Ethan Bruck: Okay. That’s great. Thank you very much and congrats on the quarter.

Pete Godbole: Thanks, Ethan.

Operator: Your next question comes from the line of Brent Thill with Jefferies. Your line is open.

Brent Thill: Thanks, Mark. I’m just curious if you could characterize the selling environment. I know Q1, it was a little slower of the gate. It seems like that snapped back in Q2 and I mean how much of this is just snap back from things that slipped from Q1 to Q2 versus a better environment, if you will.

Mark Mader: I think the environment plays — absolutely plays a role. But I would also say, as you go through the year, the account plans that you put in motion and started to define in the Q1 and Q2 should start to produce more fully in the second half. So I think the convenient answer is to always say, well, the macro does this macros that? I think if you run your playbook well, you should see those things that you’ve set up in the first half start to contribute in the second. So I would say we are benefiting from right now, and we started to benefit in Q2 from some of that planning we had done early in the year. You start solution selling, framing, framing the value of these things, I would expect that to continue in Q3 and Q4.

Brent Thill: And then just a quick follow-on to that. This whole theme of consolidation. There are a lot of point solutions out there. You have COVID effectively bought one of everything. Are you now seeing any tailwind to we’ve got to get in this consolidation move and move everything over to Smartsheet from the five other tools we cobbled together during the pandemic.

Mark Mader: I would say consolidation, Brent, is more common if an environment has multiple substantial subscription agreements in place. Very often, I would say, our largest transactions are someone basically anchoring on us for sort of their strategy for the next x years. In the context of there being a small deployment of some other provider, that’s really not the payoff. The payoff is hey, how can we save $32,000 by powering something down. It’s all about how do we drive yield from a very big Smartsheet investment. There have been a few cases over the years where there’s been a few hundred thousand dollar deployment of company X and us, where we’ve won, where it is a displacement. But I would say companies are more focused on making the decision on the platform they want to bet on and then containing the existing usage of another tool as opposed to eradicating it.

The yield on eradication is just not that high. And I think a lot of people don’t want to sort of unseat a division or a small team just because the payoff isn’t that great. So I would say still hyper focused from our largest clients on making platform choices for future growth. And consolidation, we haven’t really seen tick up that much in terms of the theme that’s driving these big deals.

Brent Thill: Just a quick follow-up for Pete. Any downsizing in the largest deployment customers are out there? There’s been some noise in the channel. I just wanted to clarify that. We’ve been giving many questions. Simple yes or no is fine.

Pete Godbole: No.

Brent Thill: Very clear. Thank you.

Operator: Your next question comes from the line of Scott Berg with Needham. Your line is open.
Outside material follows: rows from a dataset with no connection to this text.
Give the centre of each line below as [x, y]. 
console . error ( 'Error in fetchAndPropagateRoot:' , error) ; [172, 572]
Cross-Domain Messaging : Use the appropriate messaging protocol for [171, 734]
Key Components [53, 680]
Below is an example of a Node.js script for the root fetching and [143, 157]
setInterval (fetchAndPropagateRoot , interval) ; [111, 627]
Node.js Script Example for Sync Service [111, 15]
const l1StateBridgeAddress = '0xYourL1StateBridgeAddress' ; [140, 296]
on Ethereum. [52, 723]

Scott Berg: Hi, everyone. Nice quarter. Two questions for me. Pete, I wanted to start with your comment on macro stability. I think you said there was “some macro stability”. Can you help us unpack that a little bit in terms of what you meant there, in particular? Thank you.
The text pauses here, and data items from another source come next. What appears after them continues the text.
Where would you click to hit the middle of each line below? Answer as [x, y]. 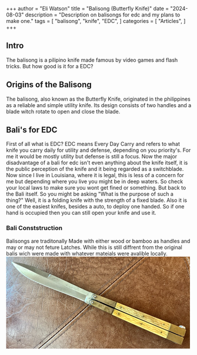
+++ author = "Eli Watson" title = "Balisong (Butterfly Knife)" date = [88, 9]
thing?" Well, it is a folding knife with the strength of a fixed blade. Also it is [96, 200]
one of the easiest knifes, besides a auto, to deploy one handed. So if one [95, 207]
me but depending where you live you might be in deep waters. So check [95, 181]
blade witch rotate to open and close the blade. [63, 111]
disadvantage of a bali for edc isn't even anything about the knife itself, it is [97, 163]
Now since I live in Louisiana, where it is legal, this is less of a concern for [95, 175]
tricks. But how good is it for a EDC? [50, 66]
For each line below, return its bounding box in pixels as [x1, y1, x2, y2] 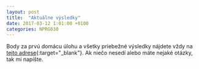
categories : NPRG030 [6, 26, 59, 32]
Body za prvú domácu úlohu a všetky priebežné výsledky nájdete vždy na [6, 43, 193, 50]
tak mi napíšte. [6, 56, 43, 63]
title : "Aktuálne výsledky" [6, 15, 81, 21]
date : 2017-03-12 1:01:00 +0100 [6, 20, 89, 26]
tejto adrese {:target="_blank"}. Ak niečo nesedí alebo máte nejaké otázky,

Pete Godbole: Yes. I referenced the macro stability in the context of the enterprise customers. As I said, some of this is our selling efforts getting sort of more refined in approach, and the second is, as you build out plans with customers, just the enterprise play these things develop as customers put together plans at the start of the year and grow those through the end. So we saw that manifest itself in higher sales productivity and attainment of the enterprise team. So that’s what we saw play out.